▽

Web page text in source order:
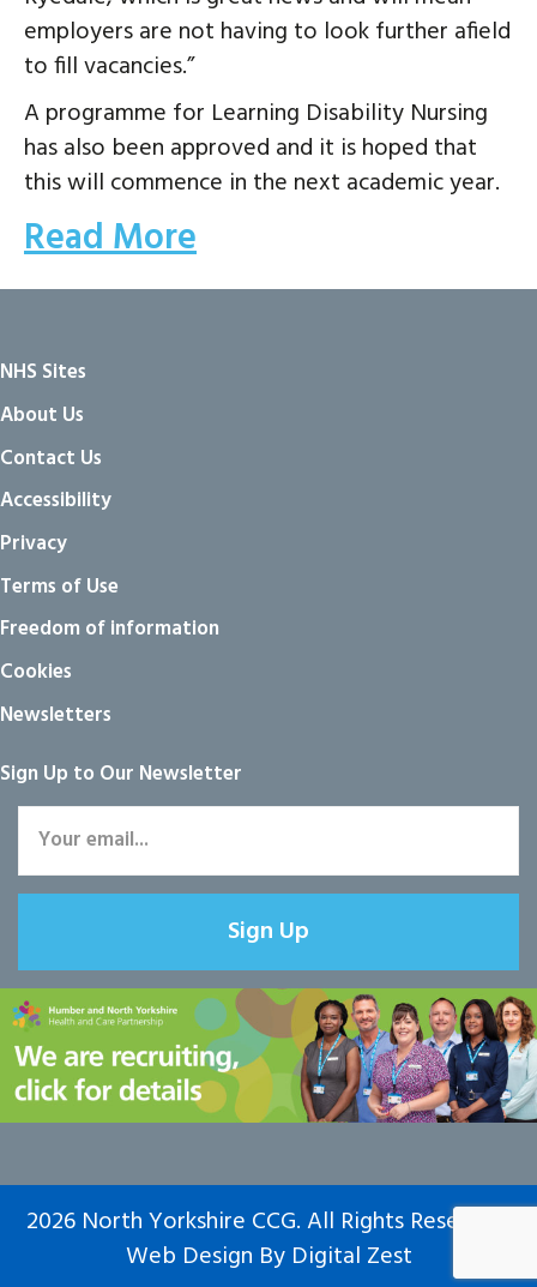
employers are not having to look further afield
to fill vacancies.”
A programme for Learning Disability Nursing
has also been approved and it is hoped that
this will commence in the next academic year.
Read More
NHS Sites
About Us
Contact Us
Accessibility
Privacy
Terms of Use
Freedom of information
Cookies
Newsletters
Sign Up to Our Newsletter
Sign Up
2026 North Yorkshire CCG. All Rights Reserved.
Web Design By Digital Zest
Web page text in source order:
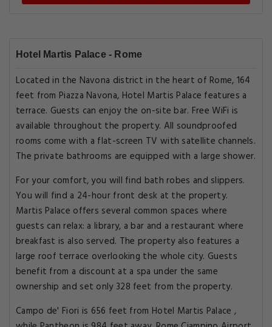
Hotel Martis Palace - Rome
Located in the Navona district in the heart of Rome, 164
feet from Piazza Navona, Hotel Martis Palace features a
terrace. Guests can enjoy the on-site bar. Free WiFi is
available throughout the property. All soundproofed
rooms come with a flat-screen TV with satellite channels.
The private bathrooms are equipped with a large shower.
For your comfort, you will find bath robes and slippers.
You will find a 24-hour front desk at the property.
Martis Palace offers several common spaces where
guests can relax: a library, a bar and a restaurant where
breakfast is also served. The property also features a
large roof terrace overlooking the whole city. Guests
benefit from a discount at a spa under the same
ownership and set only 328 feet from the property.
Campo de' Fiori is 656 feet from Hotel Martis Palace ,
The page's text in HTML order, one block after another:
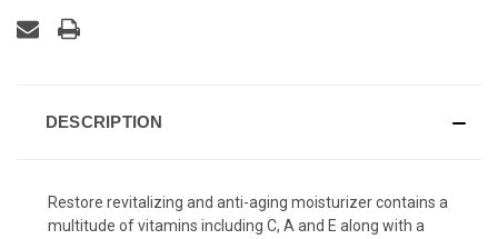
DESCRIPTION
Restore revitalizing and anti-aging moisturizer contains a
multitude of vitamins including C, A and E along with a
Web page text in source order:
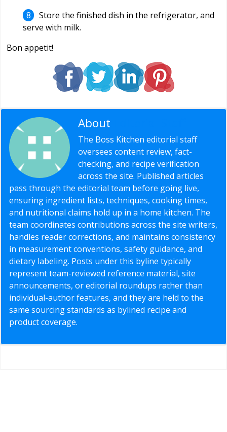
Store the finished dish in the refrigerator, and
serve with milk.
Bon appetit!
About
The Boss Kitchen editorial staff
oversees content review, fact-
checking, and recipe verification
across the site. Published articles
pass through the editorial team before going live,
ensuring ingredient lists, techniques, cooking times,
and nutritional claims hold up in a home kitchen. The
team coordinates contributions across the site writers,
handles reader corrections, and maintains consistency
in measurement conventions, safety guidance, and
dietary labeling. Posts under this byline typically
represent team-reviewed reference material, site
announcements, or editorial roundups rather than
individual-author features, and they are held to the
same sourcing standards as bylined recipe and
product coverage.
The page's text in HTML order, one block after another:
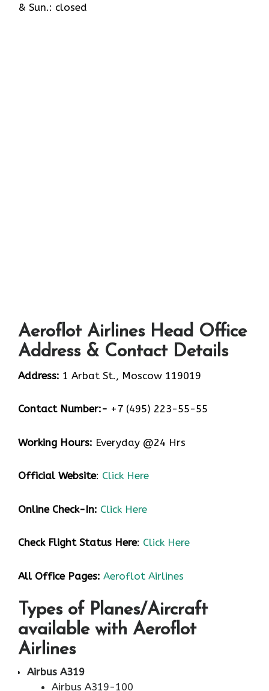
& Sun.: closed
Aeroflot Airlines Head Office
Address & Contact Details
Address: 1 Arbat St., Moscow 119019
Contact Number:- +7 (495) 223-55-55
Working Hours: Everyday @24 Hrs
Official Website: Click Here
Online Check-In: Click Here
Check Flight Status Here: Click Here
All Office Pages: Aeroflot Airlines
Types of Planes/Aircraft
available with Aeroflot
Airlines
Airbus A319
Airbus A319-100
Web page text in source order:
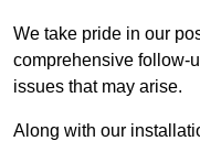
We take pride in our
comprehensive follow-
issues that may arise.
Along with our

△

-- About this exercise --
Which lines of the listing contain the string "where"? Copy every one of them.

-- Exercise output --
Martis Palace offers several common spaces where
guests can relax: a library, a bar and a restaurant where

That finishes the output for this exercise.